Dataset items

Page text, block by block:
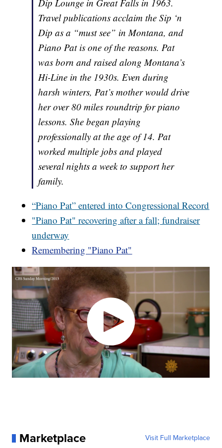
Dip Lounge in Great Falls in 1963.
Travel publications acclaim the Sip ‘n
Dip as a “must see” in Montana, and
Piano Pat is one of the reasons. Pat
was born and raised along Montana’s
Hi-Line in the 1930s. Even during
harsh winters, Pat’s mother would drive
her over 80 miles roundtrip for piano
lessons. She began playing
professionally at the age of 14. Pat
worked multiple jobs and played
several nights a week to support her
family.
“Piano Pat” entered into Congressional Record
"Piano Pat" recovering after a fall; fundraiser
underway
Remembering "Piano Pat"
Marketplace Visit Full Marketplace
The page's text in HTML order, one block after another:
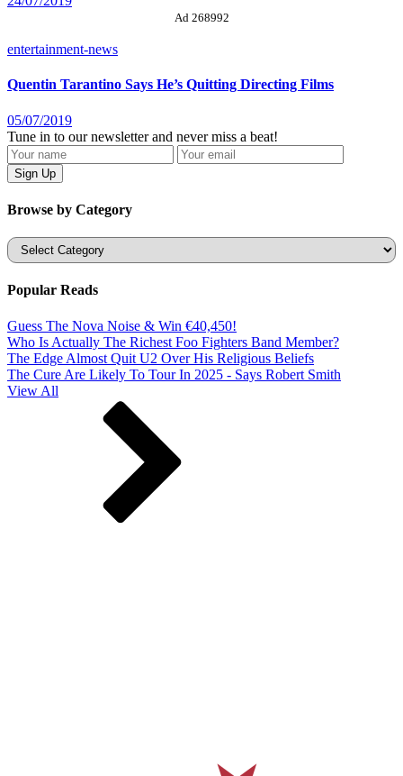
Ad 268992
entertainment-news
Quentin Tarantino Says He’s Quitting Directing Films
05/07/2019
Tune in to our newsletter and never miss a beat!
Browse by Category
Categories
Popular Reads
Guess The Nova Noise & Win €40,450!
Who Is Actually The Richest Foo Fighters Band Member?
The Edge Almost Quit U2 Over His Religious Beliefs
The Cure Are Likely To Tour In 2025 - Says Robert Smith
View All
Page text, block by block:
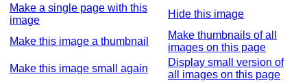
Make a single page with this
image
Hide this image
Make this image a thumbnail
Make thumbnails of all
images on this page
Make this image small again
Display small version of
all images on this page
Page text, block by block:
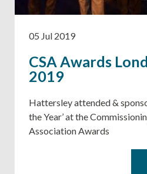
05 Jul 2019
CSA Awards
2019
Hattersley attended &
the Year’ at the
Association Awards

- [Task objective]
Your reply must contain each entry exactly as written and no pictures.

- [Reply]
Page text, block by block:
Dip Lounge in Great Falls in 1963.
Travel publications acclaim the Sip ‘n
Dip as a “must see” in Montana, and
Piano Pat is one of the reasons. Pat
was born and raised along Montana’s
Hi-Line in the 1930s. Even during
harsh winters, Pat’s mother would drive
her over 80 miles roundtrip for piano
lessons. She began playing
professionally at the age of 14. Pat
worked multiple jobs and played
several nights a week to support her
family.
“Piano Pat” entered into Congressional Record
"Piano Pat" recovering after a fall; fundraiser
underway
Remembering "Piano Pat"
Marketplace Visit Full Marketplace
The page's text in HTML order, one block after another:
Ad 268992
entertainment-news
Quentin Tarantino Says He’s Quitting Directing Films
05/07/2019
Tune in to our newsletter and never miss a beat!
Browse by Category
Categories
Popular Reads
Guess The Nova Noise & Win €40,450!
Who Is Actually The Richest Foo Fighters Band Member?
The Edge Almost Quit U2 Over His Religious Beliefs
The Cure Are Likely To Tour In 2025 - Says Robert Smith
View All
Page text, block by block:
Make a single page with this
image
Hide this image
Make this image a thumbnail
Make thumbnails of all
images on this page
Make this image small again
Display small version of
all images on this page
Page text, block by block:
05 Jul 2019
CSA Awards
2019
Hattersley attended &
the Year’ at the
Association Awards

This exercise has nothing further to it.